In order to achieve the above object, the invention according to claim 1 is an automatic sorting apparatus for automatically sorting the state of an object to be measured, which is an emitting means for emitting slit light. And a moving means that relatively moves the DUT and the slit light so that the slit light continuously moves from one end to the other end with respect to the DUT, and receives the reflected light of the slit light and outputs the slit light. An image pickup means for picking up a reflected slit image on the measured object, and a surface shape of the measured object based on a plurality of slit images from one end to the other end of the measured object imaged by the image pickup means. A shape calculation means for calculating each cross-sectional area; a color calculation means for calculating the color of the surface of the object to be measured based on the color information of the slit image imaged by the imaging means; the shape calculation means and the color For calculation means And a, a determination unit configured to determine acceptability of the object to be measured based on the results obtained I.

According to the first aspect of the present invention, in the automatic sorting apparatus for automatically sorting the objects to be measured according to the grade, the objects to be measured are moved while moving the objects to be measured at a constant speed by, for example, moving means. By irradiating the slit light and imaging the slit light reflected from the measured object, a plurality of slit images from one end to the other end of the measured object can be obtained. The number of slit images is digitally divided, and apparently continuous slit images can be obtained.

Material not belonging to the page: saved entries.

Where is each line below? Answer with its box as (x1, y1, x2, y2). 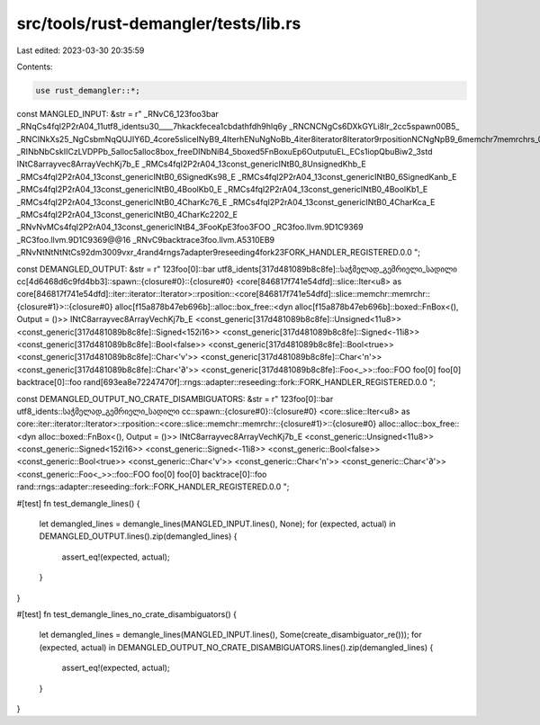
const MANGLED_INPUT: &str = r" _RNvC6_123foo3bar (16, 108, 220, 119)
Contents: (16, 61, 53, 72)
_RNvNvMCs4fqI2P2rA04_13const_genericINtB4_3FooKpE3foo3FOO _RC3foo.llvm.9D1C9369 (16, 221, 364, 233)
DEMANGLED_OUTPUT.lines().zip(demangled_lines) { (39, 531, 238, 542)
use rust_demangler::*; (35, 85, 141, 95)
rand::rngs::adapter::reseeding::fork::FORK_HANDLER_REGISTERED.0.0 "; (16, 481, 290, 492)
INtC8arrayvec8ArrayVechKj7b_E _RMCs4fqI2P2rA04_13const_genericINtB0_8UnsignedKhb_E (16, 158, 366, 170)
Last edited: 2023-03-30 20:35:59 (16, 45, 145, 56)
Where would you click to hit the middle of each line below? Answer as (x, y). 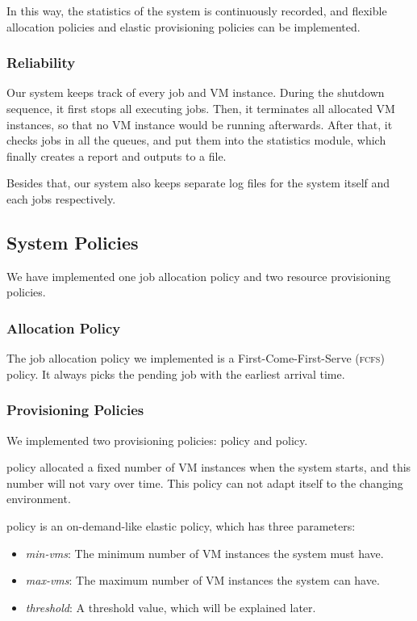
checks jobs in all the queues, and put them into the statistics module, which (196, 140)
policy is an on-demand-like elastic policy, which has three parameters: (181, 525)
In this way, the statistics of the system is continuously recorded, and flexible (197, 10)
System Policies (73, 242)
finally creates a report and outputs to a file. (117, 155)
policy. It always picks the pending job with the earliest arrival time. (176, 373)
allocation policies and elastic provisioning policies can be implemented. (183, 26)
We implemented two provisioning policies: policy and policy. (157, 440)
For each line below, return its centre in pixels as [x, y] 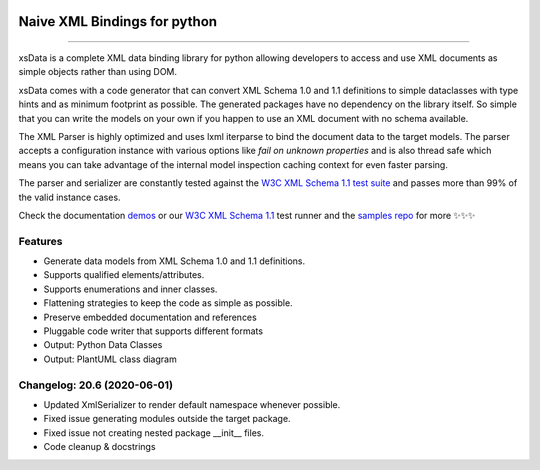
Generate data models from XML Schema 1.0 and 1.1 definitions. [174, 261]
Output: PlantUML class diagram [110, 359]
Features [40, 241]
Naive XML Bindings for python [118, 21]
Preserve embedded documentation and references [150, 317]
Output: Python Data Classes [103, 345]
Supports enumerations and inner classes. [130, 289]
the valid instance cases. [69, 197]
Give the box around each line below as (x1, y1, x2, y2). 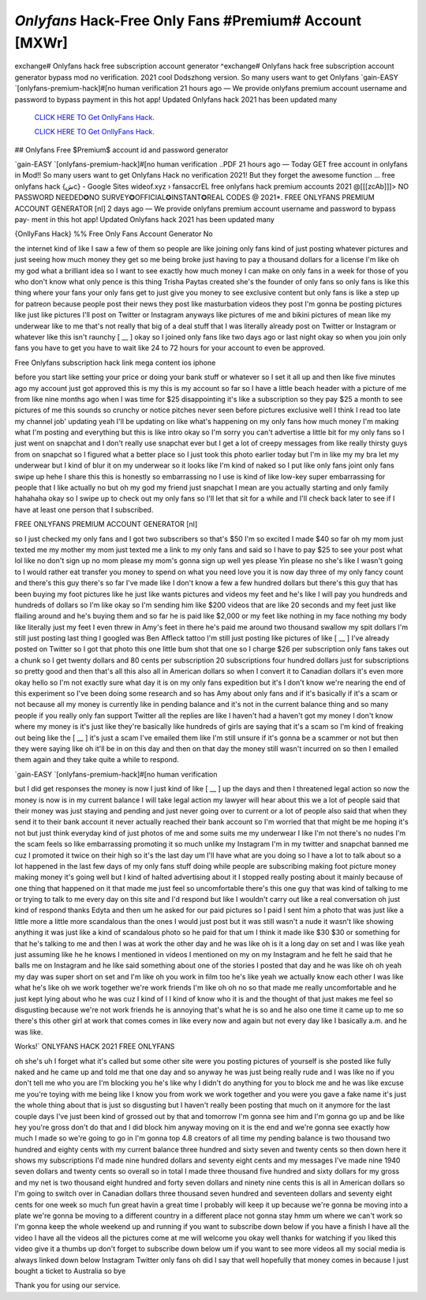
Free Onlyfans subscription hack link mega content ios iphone (14, 358, 216, 367)
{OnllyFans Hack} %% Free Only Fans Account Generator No (14, 229, 213, 239)
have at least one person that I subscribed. (14, 505, 154, 514)
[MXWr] (14, 34, 69, 51)
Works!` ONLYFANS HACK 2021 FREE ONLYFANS (14, 1042, 175, 1051)
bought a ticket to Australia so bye (14, 1266, 126, 1276)
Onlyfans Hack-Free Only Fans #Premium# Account (14, 12, 362, 29)
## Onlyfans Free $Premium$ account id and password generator (14, 145, 229, 154)
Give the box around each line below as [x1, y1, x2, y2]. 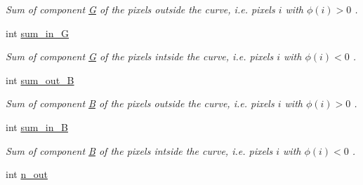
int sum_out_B [6, 72, 74, 87]
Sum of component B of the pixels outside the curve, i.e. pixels [6, 96, 275, 111]
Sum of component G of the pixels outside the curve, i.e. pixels [6, 2, 275, 16]
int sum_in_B [6, 119, 68, 134]
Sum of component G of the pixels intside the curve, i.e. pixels [6, 49, 274, 64]
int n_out [6, 167, 48, 181]
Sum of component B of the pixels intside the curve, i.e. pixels [6, 143, 273, 158]
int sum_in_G [6, 25, 70, 40]
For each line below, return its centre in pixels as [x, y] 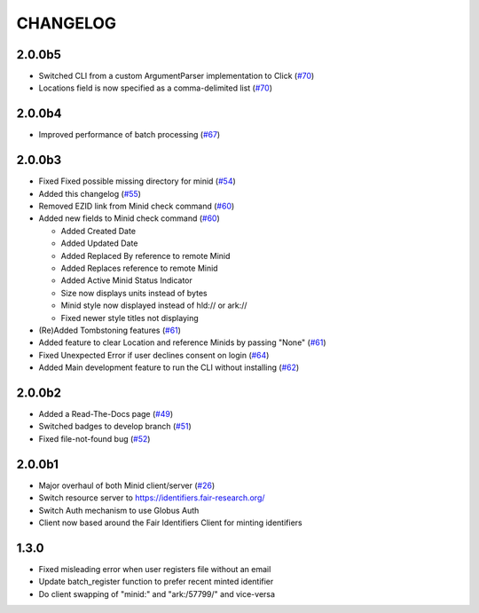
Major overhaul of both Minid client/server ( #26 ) [127, 485]
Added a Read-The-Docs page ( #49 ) [106, 414]
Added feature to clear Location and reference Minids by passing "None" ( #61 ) [183, 342]
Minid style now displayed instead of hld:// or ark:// [154, 305]
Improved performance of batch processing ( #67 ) [130, 135]
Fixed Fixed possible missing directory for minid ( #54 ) [137, 181]
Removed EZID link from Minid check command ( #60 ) [137, 206]
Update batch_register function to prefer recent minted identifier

By subjecting the slit image picked up here to a predetermined process, the object to be measured can be automatically selected.

The surface shape of the object to be measured can be obtained based on the imaged slit image, and the cross-sectional area at each site can be calculated. Further, the color average value of the entire surface of the measured object can be calculated by decomposing the color information obtained from the imaged slit image for each color component.

Therefore, the object to be measured can be automatically and accurately selected based on the surface shape and the color average value calculated based on the slit image.

The invention according to claim 2 is characterized in that the calculating means calculates the surface shape of the object to be measured based on a triangulation method.

According to the second aspect of the invention, an accurate surface shape is calculated by using the triangulation method when calculating the surface shape of the object to be measured based on the slit image formed on the image pickup device. can do.

According to a third aspect of the present invention, at least one pair of the emitting means is provided so that the emitting directions of the slit light emitted from the emitting means are opposed to each other, and the same number of image capturing means as the emitting means are provided. It is characterized in that the volume (sum of cross-sectional areas) of the object to be measured is calculated based on the slit image imaged by the image pickup means.

According to the third aspect of the present invention, at least a pair of emitting means are provided so that the slit light beams face each other, and the same number of image capturing means as the emitting means are provided, so that the slits are slit from both sides of the object to be measured. Light is emitted.
For this reason, the range where the slit light reaches can be set to the entire periphery of the object to be measured, so that a more accurate surface shape can be calculated. Further, by calculating the volume of the object to be measured based on the slit images formed on the plurality of image pickup devices, the accurate size can be calculated, and therefore the object to be measured can be accurately selected. .

[0015]

DESCRIPTION OF THE PREFERRED EMBODIMENTS FIG. 1 shows a schematic configuration diagram of an automatic sorting apparatus 10 according to this embodiment.

The object to be measured 12 according to the present embodiment is as follows.
Is a fruit (apple) as shown in FIG. 1, and when the object to be measured 12 is placed on the belt 28 of the belt conveyor 14 and conveyed to the space 16 of the automatic sorting apparatus 10, An example will be described.

As shown in FIG. 1, the object to be measured 12 is placed on a belt conveyor 14 and is moved in the arrow A direction by the conveyance of the belt conveyor 14. The belt conveyor 14 has the configuration shown in FIG. It is composed of a pair of rollers 30A and 30B and a belt 28 wound around the rollers 30A and 30B, and the centers of rotation of the rollers 30A and 30B are held in parallel. When one of the rollers is instructed to rotate by a motor (not shown), the object to be measured 12 mounted on the belt 28 is conveyed at a constant speed. The belt conveyor 14 is arranged so as to pass through the space 16 of the automatic sorting apparatus 10 so that the slit light 32 emitted from the automatic sorting apparatus 10 is irradiated to both sides of the DUT 12.

The inside of the automatic sorting apparatus 10 is protected by a casing 18, and a unit 20A having a light projecting device and a light receiving device is provided in the casing 18.
20B is provided facing each other. Thereby, the emission directions of the slit light 32 are opposed to each other. Further, an emission window 44 for emitting the slit light 32 to the outside
(See FIG. 3) and a light receiving window 46 (see FIG. 3) through which the reflected light of the slit light 16 applied to the DUT 12 is provided on the same surface of the casing 18. This is also provided in pairs on the surfaces facing each other.
Further, the casing 18 is provided with an arithmetic unit 22.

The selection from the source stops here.